At Fifty-fourth Street, he came upon the Hilton, where, in 1979, his idol, Ronald Reagan, announced his Presidential bid. (The Gipper was unimpressed by the “pigeon-crap-encrusted metropolis.”) “Reagan didn’t believe in the government,” Beck said. “He didn’t believe in the party. He believed in the people.”

It was this brand of populism that he thought Michelle Obama invoked so well. “She didn’t say, ‘The government should do X, Y, or Z.’ She said, ‘We,’ ‘Us’—without a political party. ‘We are better.’ ‘We need to stop this,’ ” he said. “It had to do with ‘Who are you as a human being?’ ‘How do you view women?’ Brilliant speech,” he said. “That was a moment that transcended all political thought.”

During his conversation with The New Yorker, Beck also shared a personal encounter he had with Donald Trump, using the experience to provide additional insight into why he has refused to support the billionaire businessman's candidacy.
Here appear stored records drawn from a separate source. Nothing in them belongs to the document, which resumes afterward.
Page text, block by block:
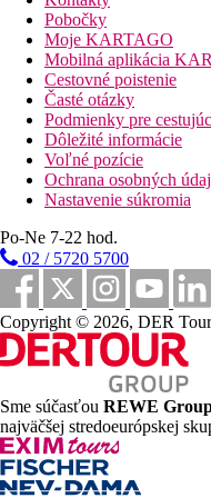
40 km
Nákupy
0 m
Vzdialenosť k pláži
Pláž
Ležadlá a slnečníky pri
Hotel priamo pri pláži
Plážová dovolenka
bazény
Ležadlá a slnečníky pri
Detský bazén
Fotogaléria
Pobočky
Moje KARTAGO
Mobilná aplikácia
Cestovné poistenie
Časté otázky
Podmienky pre
Dôležité informácie
Voľné pozície
Ochrana osobných
Nastavenie súkromia
Po-Ne 7-22 hod.
02 / 5720 5700
Copyright © 2026, DER
Sme súčasťou REWE
najväčšej stredoeurópskej

He said Trump once requested he go to one of the guest rooms at his Mar-A-Lago resort, where he then received a call from the GOP candidate.

The two men had what Beck described as an "almost Howard Hughes-like conversation."

"This guy is dangerously unhinged," he recalled. "And, for all the things people have said about me over the years, I should be able to spot 'dangerously unhinged.'"

Beck previously wrote on Facebook that he would not vote for Trump because standing against the New York real estate developer is a "moral, ethical choice," even if that results in electing Clinton president. However, he recently predicted Trump will win by five points.